An alternative model selection method is the Akaike information criterion (AIC), formally an estimate of the Kullback–Leibler divergence between the true model and the model being tested. It can be interpreted as a likelihood estimate with a correction factor to penalize overparameterized models.[32] The AIC is calculated on an individual model rather than a pair, so it is independent of the order in which models are assessed. A related alternative, the Bayesian information criterion (BIC), has a similar basic interpretation but penalizes complex models more heavily.[32] Determining the most suitable model for phylogeny reconstruction constitutes a fundamental step in numerous evolutionary studies. However, various criteria for model selection are leading to debate over which criterion is preferable.
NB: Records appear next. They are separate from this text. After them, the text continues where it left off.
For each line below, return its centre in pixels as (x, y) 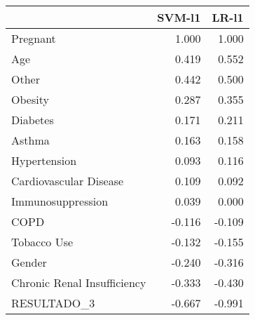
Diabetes (33, 120)
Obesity (30, 99)
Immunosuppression (60, 201)
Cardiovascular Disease (68, 181)
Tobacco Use (42, 242)
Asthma (30, 140)
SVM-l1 (179, 17)
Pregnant (34, 38)
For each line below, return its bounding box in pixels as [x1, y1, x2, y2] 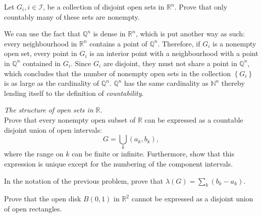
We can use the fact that [4, 28, 81, 39]
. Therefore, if [158, 38, 200, 48]
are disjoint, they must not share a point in [103, 58, 237, 68]
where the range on [4, 148, 64, 159]
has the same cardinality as [124, 78, 208, 88]
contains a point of [89, 38, 147, 48]
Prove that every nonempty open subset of [4, 114, 136, 125]
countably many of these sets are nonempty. [4, 11, 140, 22]
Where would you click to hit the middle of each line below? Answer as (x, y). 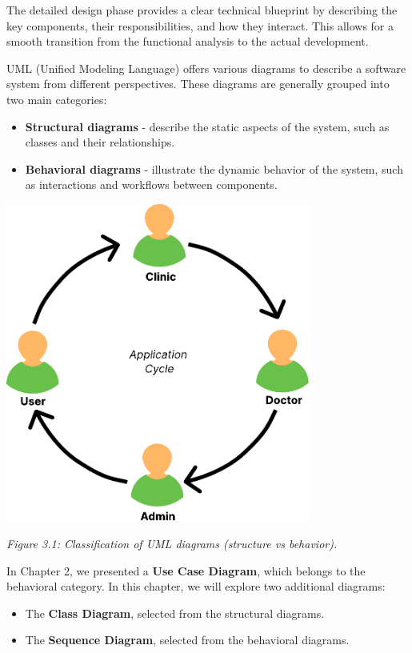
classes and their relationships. (100, 142)
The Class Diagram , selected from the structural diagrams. (175, 613)
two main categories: (57, 99)
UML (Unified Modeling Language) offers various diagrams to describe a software (206, 68)
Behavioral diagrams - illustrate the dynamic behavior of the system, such (214, 168)
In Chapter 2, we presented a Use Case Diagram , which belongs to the (186, 570)
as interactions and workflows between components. (151, 184)
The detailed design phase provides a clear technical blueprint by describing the (202, 10)
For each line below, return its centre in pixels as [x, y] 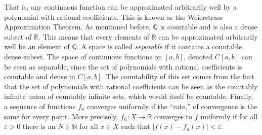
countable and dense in [40, 76]
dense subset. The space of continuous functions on [83, 56]
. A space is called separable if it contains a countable [159, 46]
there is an [39, 126]
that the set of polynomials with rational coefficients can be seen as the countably [131, 86]
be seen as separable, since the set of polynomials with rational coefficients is [123, 66]
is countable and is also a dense [209, 27]
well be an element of [37, 46]
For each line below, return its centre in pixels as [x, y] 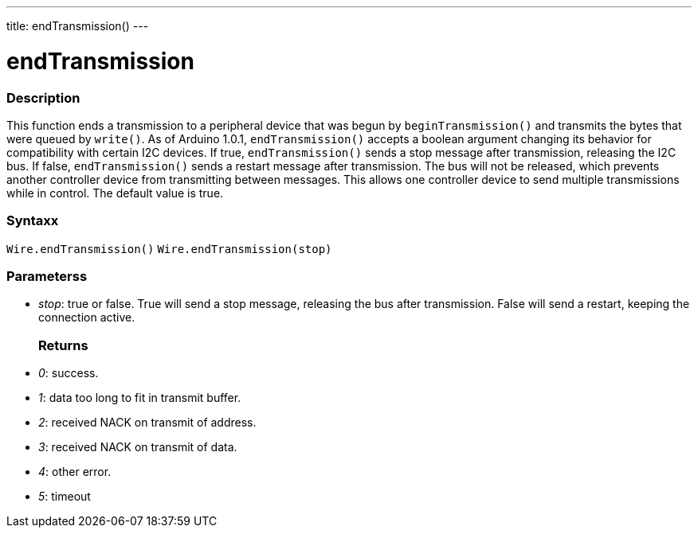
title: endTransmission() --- [78, 26]
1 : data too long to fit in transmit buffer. [140, 398]
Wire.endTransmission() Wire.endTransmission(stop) [169, 249]
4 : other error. [75, 472]
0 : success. [69, 373]
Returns [63, 345]
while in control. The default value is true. [115, 193]
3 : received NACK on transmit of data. [138, 447]
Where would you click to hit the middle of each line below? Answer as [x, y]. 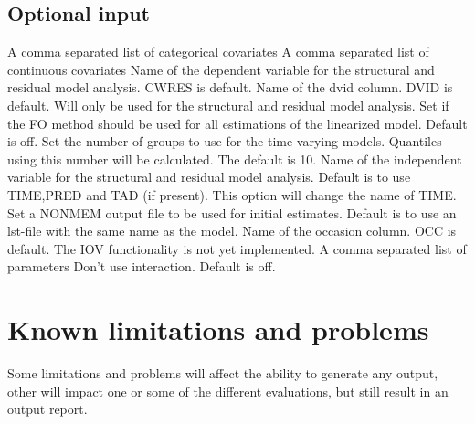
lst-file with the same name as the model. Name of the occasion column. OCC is [232, 231]
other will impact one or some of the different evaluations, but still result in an [228, 391]
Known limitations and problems [218, 329]
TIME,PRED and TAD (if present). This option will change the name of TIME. [232, 194]
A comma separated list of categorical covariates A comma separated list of [218, 52]
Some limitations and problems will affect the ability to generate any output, [223, 373]
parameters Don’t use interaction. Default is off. [142, 266]
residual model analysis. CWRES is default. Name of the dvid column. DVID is [230, 87]
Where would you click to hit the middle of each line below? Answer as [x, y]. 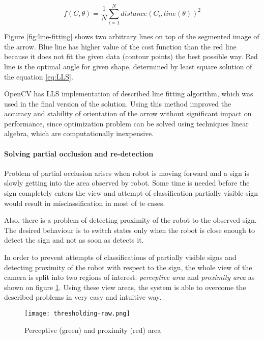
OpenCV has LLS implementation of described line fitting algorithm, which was [129, 94]
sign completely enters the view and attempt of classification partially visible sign [131, 193]
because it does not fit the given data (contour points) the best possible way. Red [131, 56]
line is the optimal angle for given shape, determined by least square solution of [128, 66]
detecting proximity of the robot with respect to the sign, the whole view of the [128, 267]
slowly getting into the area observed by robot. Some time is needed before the [127, 183]
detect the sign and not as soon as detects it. [74, 240]
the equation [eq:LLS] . [39, 76]
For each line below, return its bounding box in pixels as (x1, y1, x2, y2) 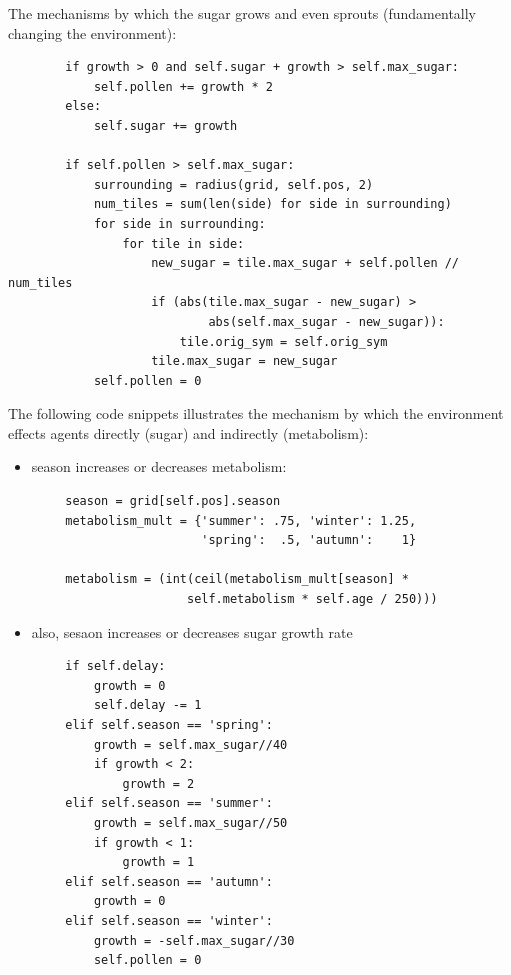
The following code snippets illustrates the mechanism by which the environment (8, 403, 504, 424)
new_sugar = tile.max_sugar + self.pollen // (151, 256, 460, 271)
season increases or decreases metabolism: (31, 456, 287, 477)
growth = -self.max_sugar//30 (93, 933, 295, 948)
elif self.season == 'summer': (65, 796, 273, 811)
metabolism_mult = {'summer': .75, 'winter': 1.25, (65, 513, 417, 528)
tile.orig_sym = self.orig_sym (179, 334, 388, 349)
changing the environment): (8, 22, 177, 43)
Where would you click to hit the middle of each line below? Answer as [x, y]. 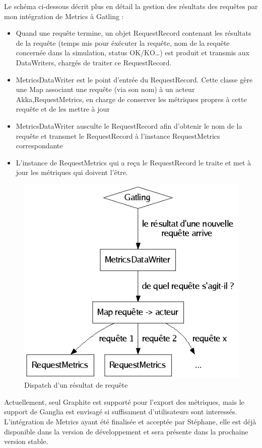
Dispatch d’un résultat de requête [76, 385]
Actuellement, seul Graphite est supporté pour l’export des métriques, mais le [124, 401]
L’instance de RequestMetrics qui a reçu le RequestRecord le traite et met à [134, 162]
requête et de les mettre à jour [63, 109]
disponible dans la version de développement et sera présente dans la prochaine [126, 431]
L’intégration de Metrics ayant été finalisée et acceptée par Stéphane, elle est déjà [130, 422]
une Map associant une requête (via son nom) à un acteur [105, 89]
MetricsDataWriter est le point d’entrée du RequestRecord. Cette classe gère [134, 79]
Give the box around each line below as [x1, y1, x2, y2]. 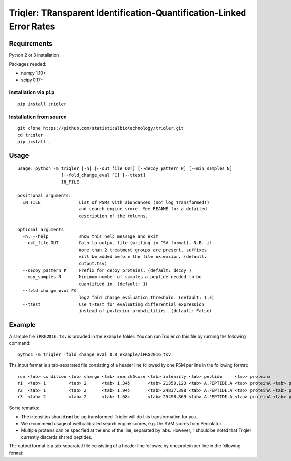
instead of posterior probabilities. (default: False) [79, 308, 212, 314]
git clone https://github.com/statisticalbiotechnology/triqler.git [17, 125, 184, 131]
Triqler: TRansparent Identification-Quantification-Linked [9, 7, 246, 18]
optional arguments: [17, 226, 66, 232]
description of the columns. [79, 213, 148, 219]
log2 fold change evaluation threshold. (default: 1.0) [79, 294, 215, 300]
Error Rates [9, 21, 55, 32]
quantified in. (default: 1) [79, 281, 148, 287]
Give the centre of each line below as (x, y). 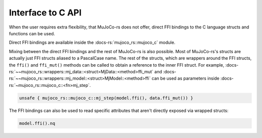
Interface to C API (45, 13)
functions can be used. (32, 33)
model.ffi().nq (37, 123)
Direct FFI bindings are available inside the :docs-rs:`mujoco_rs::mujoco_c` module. (92, 42)
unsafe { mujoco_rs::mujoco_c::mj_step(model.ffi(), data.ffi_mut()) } (106, 98)
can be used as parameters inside (186, 78)
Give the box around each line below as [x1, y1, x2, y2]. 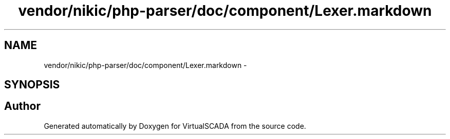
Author [4, 100, 41, 113]
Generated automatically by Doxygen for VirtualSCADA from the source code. [44, 121, 306, 130]
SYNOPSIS [4, 78, 60, 91]
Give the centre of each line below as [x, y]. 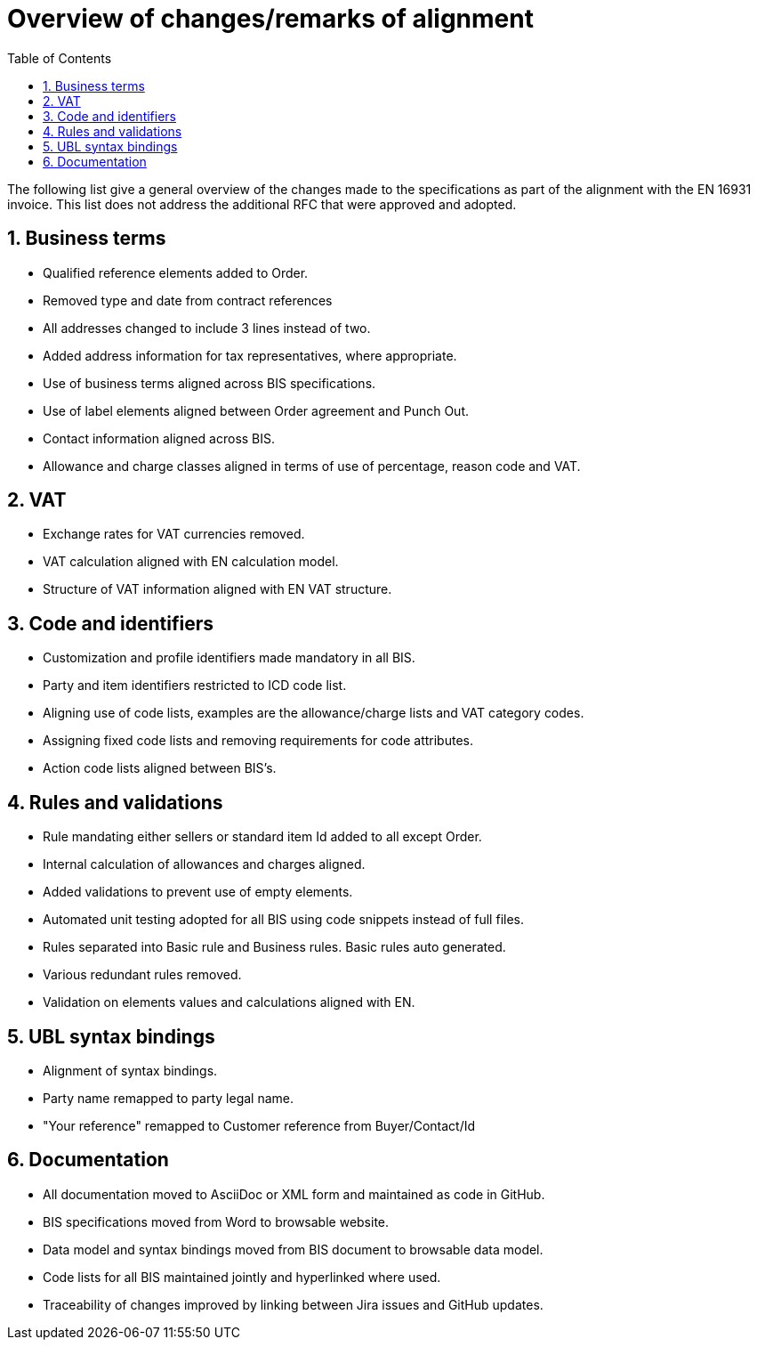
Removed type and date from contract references [188, 300]
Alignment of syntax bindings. [130, 1070]
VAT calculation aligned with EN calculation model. [191, 562]
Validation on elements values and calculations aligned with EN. [229, 1002]
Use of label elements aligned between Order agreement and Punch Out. [256, 410]
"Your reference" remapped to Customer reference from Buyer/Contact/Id [259, 1125]
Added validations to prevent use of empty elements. [198, 892]
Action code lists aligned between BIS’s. [160, 768]
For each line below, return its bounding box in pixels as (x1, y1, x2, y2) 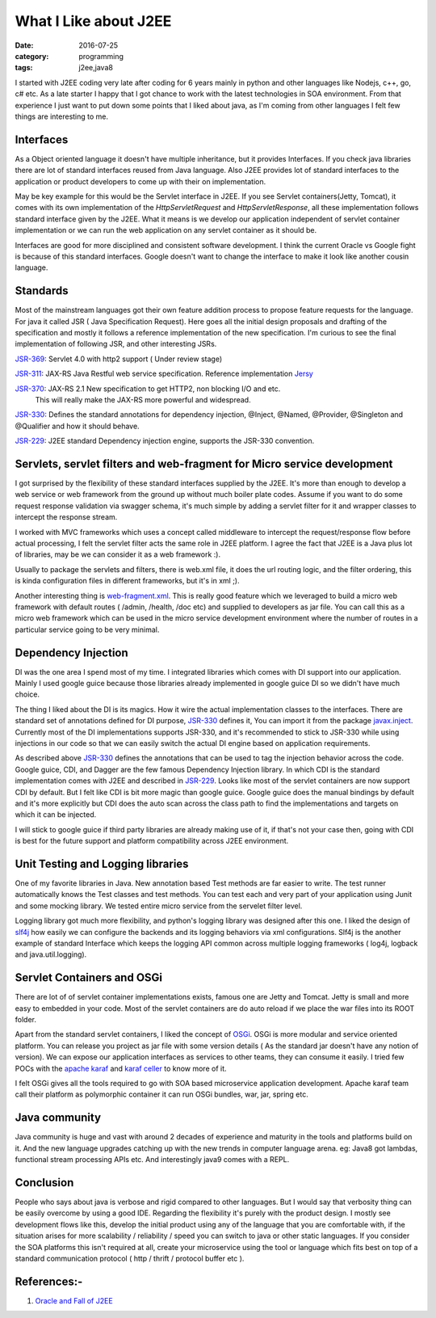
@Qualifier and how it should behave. (15, 421, 140, 431)
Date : (15, 40, 34, 50)
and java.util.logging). (15, 950, 87, 959)
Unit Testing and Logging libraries (15, 857, 189, 870)
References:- (15, 1274, 83, 1288)
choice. (15, 689, 40, 699)
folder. (15, 1015, 36, 1025)
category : (15, 51, 49, 61)
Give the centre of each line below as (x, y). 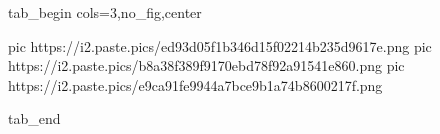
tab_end (34, 118)
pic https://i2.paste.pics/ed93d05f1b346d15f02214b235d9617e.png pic (220, 45)
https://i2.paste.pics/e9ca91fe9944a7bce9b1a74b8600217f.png (195, 84)
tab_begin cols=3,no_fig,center (105, 12)
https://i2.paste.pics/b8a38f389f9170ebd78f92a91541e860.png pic (206, 65)
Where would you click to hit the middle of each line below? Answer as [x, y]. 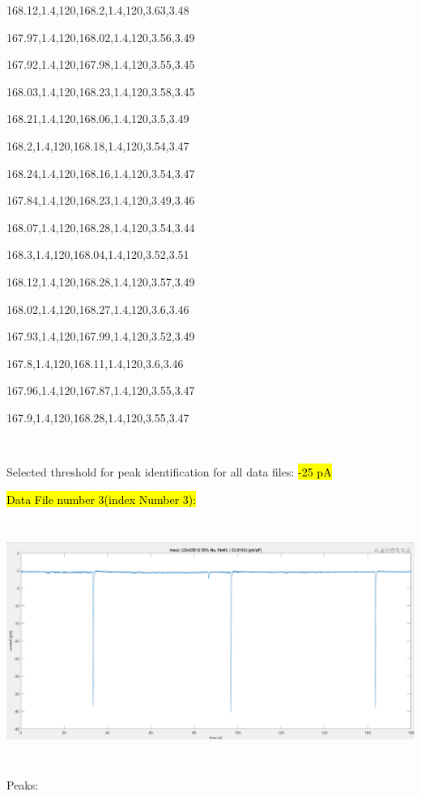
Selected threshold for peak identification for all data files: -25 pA [169, 472]
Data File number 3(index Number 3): [102, 499]
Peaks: [23, 785]
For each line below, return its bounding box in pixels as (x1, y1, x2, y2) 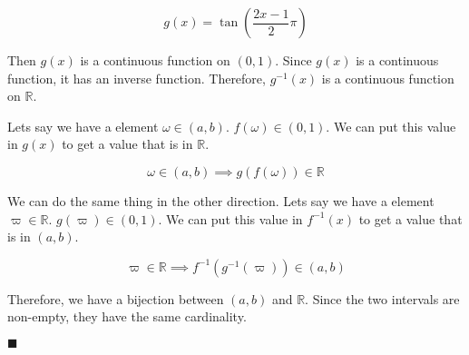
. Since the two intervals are (305, 289, 460, 308)
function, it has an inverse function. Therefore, (7, 68, 266, 87)
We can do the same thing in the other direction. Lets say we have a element (7, 191, 435, 210)
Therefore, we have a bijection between (7, 289, 224, 308)
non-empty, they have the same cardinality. (7, 307, 247, 326)
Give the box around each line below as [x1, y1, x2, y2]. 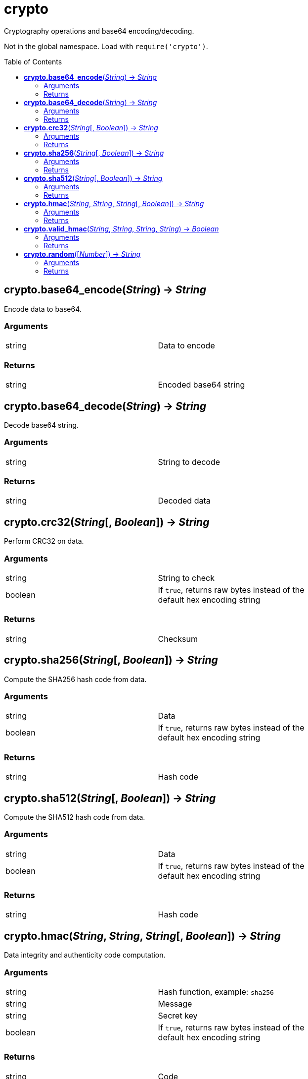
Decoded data [158, 496, 211, 506]
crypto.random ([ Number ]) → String [24, 249, 141, 258]
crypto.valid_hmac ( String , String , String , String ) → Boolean [24, 224, 219, 233]
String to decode [158, 456, 220, 467]
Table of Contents [4, 57, 62, 66]
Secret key [158, 1011, 198, 1021]
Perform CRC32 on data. [4, 537, 84, 546]
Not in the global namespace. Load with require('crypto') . [4, 42, 208, 51]
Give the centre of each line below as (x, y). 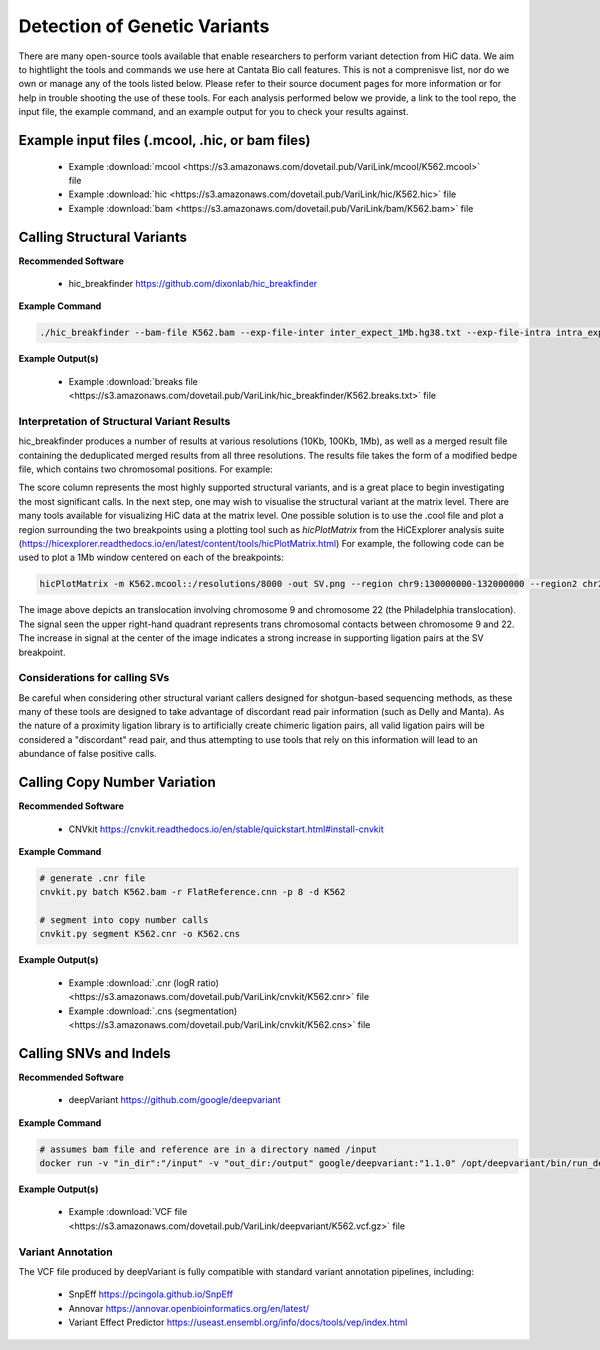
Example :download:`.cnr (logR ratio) (144, 982)
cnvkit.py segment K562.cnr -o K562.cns (139, 934)
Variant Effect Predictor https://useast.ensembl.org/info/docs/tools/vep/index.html (238, 1322)
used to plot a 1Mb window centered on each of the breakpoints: (151, 557)
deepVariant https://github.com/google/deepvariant (174, 1100)
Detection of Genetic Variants (144, 26)
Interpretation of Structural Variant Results (124, 421)
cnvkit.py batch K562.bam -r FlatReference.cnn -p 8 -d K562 (192, 892)
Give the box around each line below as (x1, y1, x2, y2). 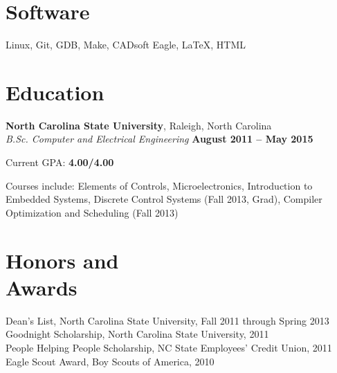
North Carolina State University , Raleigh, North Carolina (6, 118, 272, 132)
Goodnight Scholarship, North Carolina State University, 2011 (6, 327, 269, 341)
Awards (6, 273, 78, 301)
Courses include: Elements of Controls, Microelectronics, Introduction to (6, 178, 313, 192)
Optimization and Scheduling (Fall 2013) (6, 205, 179, 219)
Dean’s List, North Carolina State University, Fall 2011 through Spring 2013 (6, 313, 329, 327)
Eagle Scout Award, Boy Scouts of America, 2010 (6, 354, 215, 368)
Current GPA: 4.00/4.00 (6, 155, 114, 170)
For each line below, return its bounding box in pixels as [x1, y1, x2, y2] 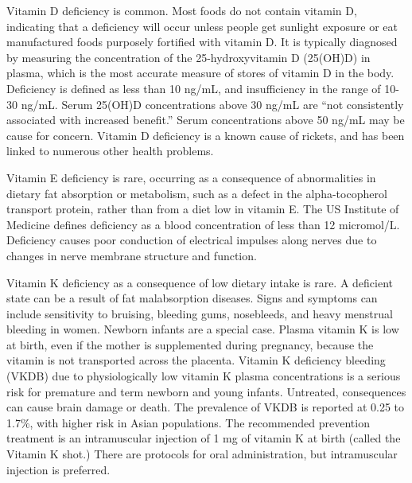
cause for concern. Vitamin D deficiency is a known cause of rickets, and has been [6, 127, 405, 143]
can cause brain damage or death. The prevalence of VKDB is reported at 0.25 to [6, 399, 405, 415]
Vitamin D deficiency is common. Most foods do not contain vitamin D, [6, 2, 357, 18]
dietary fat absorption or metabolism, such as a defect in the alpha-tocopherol [6, 185, 387, 201]
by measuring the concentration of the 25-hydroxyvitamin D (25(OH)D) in [6, 49, 371, 65]
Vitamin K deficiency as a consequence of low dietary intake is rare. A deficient [6, 274, 394, 290]
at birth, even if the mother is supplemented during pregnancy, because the [6, 336, 374, 353]
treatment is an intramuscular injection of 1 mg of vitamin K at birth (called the [6, 430, 401, 446]
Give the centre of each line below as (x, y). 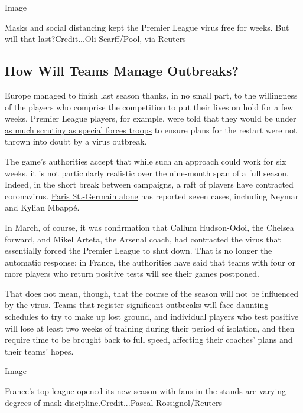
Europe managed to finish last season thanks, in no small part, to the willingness (151, 95)
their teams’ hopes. (39, 351)
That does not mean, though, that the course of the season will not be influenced (151, 293)
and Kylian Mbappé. (42, 207)
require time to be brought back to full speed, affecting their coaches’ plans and (149, 340)
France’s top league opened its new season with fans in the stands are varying (146, 391)
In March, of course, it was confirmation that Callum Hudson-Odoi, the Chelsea (149, 227)
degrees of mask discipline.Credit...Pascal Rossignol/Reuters (113, 402)

It has recently been shown that, when topologies and ancestral sequence reconstruction are the desired output, choosing one criterion over another is not crucial. Instead, using the most complex nucleotide substitution model, GTR+I+G, leads to similar results for the inference of tree topology and ancestral sequences.[36]
A comprehensive step-by-step protocol on constructing phylogenetic trees, including DNA/Amino Acid contiguous sequence assembly, multiple sequence alignment, model-test (testing best-fitting substitution models) and phylogeny reconstruction using Maximum Likelihood and Bayesian Inference, is available at Protocol Exchange[37]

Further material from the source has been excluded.